For me, setting up my environment so that there are less distractions and the presentation materials to be more engaging does help a lot. Meetings with fewer people in a small, quiet, white room. visuals like graphs, maps, photos, etc to keep me more interested.

Preparing in advance for the meeting helps too. Getting someone else to take notes.

It isn't about hesitation for me but perhaps it can help in terms of your hesitation as well.

That said, some of my adhd symptoms do annoy people and have affected my career. It's like kilted said, you just got to learn to be happy with yourself regardless. Yes, that's easier said than done but we definitely need to try.
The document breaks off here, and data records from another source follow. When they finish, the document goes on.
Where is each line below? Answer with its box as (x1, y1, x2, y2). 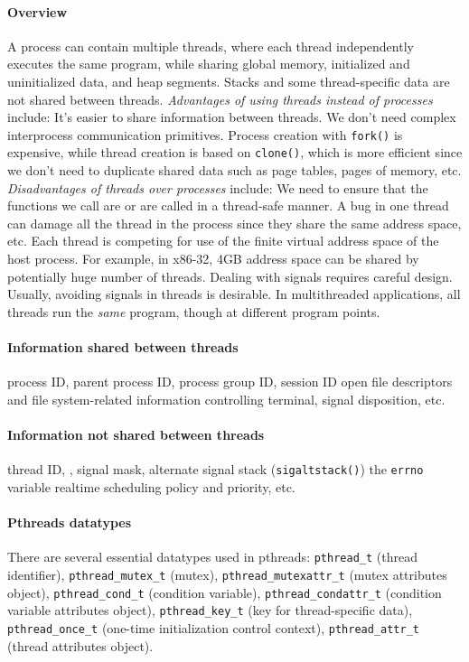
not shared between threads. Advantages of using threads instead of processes (7, 89, 433, 108)
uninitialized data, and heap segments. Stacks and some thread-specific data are (7, 71, 450, 90)
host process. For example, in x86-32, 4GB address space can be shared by (7, 249, 419, 268)
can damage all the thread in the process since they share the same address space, (7, 213, 462, 232)
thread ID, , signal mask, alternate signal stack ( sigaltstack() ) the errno (7, 460, 424, 479)
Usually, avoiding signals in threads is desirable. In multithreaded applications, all (7, 284, 461, 303)
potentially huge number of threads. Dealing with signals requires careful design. (7, 266, 453, 285)
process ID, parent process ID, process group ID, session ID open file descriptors (7, 372, 453, 391)

Batman55 10-13-17 12:28 AM

Re: Help with Communication :(

Originally Posted by acdc01 (Post 1967777)
I think practicing sounding confident might help you if you sound insecure while speaking.

How is such a thing done?

I've got vocal disfluency or "cluttered speech" as they say, it's not nearly the same as stuttering but it's full of hesitation, or words emerging differently than how they were pictured. That's what I have, in addition to the other things you mention, which interconnect with this cluttering (comprehension issues, delays due to auditory processing issues.) I don't know if this is what the OP has, so I'm speaking for myself here.

Pray tell, how does one become a "confident-sounding person" with these issues?

An interesting aside, I've noticed lately that the most charismatic folks have the most fluid, steady vocal ability. It appears to be one of the most defining features of what you would call a "charismatic/confident person." And it does not look practiced, rather it looks mostly innate.

Now, here I am at the very opposite of that spectrum, and as a result, locked out of having even the tiniest shred of charisma. And all because I don't speak fluidly enough. How far can "improvement" go? Can it even go at all? Because I have doubts.

ScatterBrainX 10-13-17 01:48 AM

Re: Help with Communication :(
Step 1 is to try to not feel bad about it. Managing people's emotions is not your responsibility, and it's ok to "make them uncomfortable". They just made you uncomfortable by telling you of their perception, didn't they?

Step 2 is to figure out what specific issues they're talking about. Are you speaking in a low voice? Are you downplaying your abilities? What, specifically, makes them uncomfortable about how you respond to questions?
Try to see this as feedback rather than criticism. As if you wrote a book and they're giving suggestions on how to improve it. Keep in mind that their suggestions may be bad.

Step 3 is to figure out which of those issues do YOU want to change, and what the best way to do so is.
If it's a self-esteem issue, therapy is the best way to go, imho.